PROMPT: Each line from the line containing "Pool Villas for Sale" through the last line of the entries is to be reproduced exactly as it stands.

Collected data
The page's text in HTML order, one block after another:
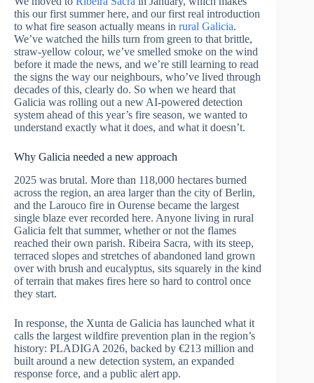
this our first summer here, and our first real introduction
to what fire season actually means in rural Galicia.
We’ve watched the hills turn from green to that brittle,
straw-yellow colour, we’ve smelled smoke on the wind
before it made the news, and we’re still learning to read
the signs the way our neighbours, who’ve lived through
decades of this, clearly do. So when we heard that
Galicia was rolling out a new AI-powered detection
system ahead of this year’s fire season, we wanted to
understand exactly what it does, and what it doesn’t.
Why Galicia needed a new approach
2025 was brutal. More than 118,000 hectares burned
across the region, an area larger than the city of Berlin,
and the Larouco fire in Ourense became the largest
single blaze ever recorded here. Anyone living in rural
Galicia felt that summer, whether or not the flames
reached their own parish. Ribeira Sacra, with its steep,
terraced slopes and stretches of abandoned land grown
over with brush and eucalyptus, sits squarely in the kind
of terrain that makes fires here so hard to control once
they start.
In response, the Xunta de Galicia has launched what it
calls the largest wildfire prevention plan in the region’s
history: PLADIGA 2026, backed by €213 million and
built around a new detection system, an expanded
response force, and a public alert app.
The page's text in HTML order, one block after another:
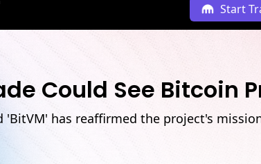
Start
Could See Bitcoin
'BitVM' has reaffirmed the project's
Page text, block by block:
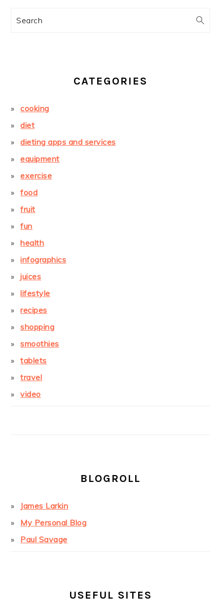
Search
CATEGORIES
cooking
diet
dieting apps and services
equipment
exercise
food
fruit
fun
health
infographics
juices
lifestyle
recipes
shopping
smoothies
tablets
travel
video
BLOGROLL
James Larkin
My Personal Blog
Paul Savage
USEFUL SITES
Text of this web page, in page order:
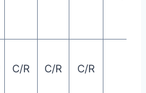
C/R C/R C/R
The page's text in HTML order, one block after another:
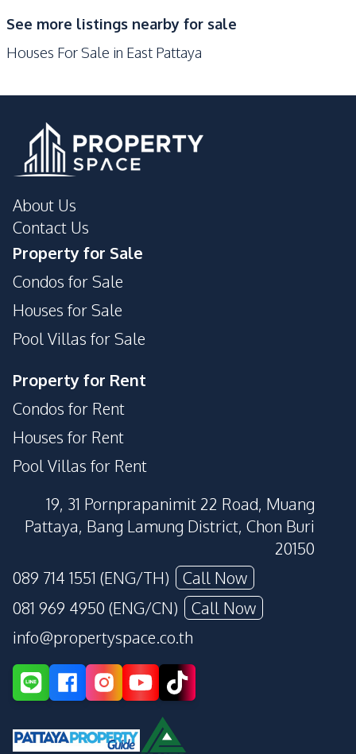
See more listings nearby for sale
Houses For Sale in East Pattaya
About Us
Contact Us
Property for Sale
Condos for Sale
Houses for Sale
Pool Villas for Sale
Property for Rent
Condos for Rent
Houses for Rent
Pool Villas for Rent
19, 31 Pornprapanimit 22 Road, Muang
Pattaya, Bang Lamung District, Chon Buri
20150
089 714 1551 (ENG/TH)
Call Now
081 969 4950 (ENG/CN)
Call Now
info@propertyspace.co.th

RESULT:
Pool Villas for Sale
Property for Rent
Condos for Rent
Houses for Rent
Pool Villas for Rent
19, 31 Pornprapanimit 22 Road, Muang
Pattaya, Bang Lamung District, Chon Buri
20150
089 714 1551 (ENG/TH)
Call Now
081 969 4950 (ENG/CN)
Call Now
info@propertyspace.co.th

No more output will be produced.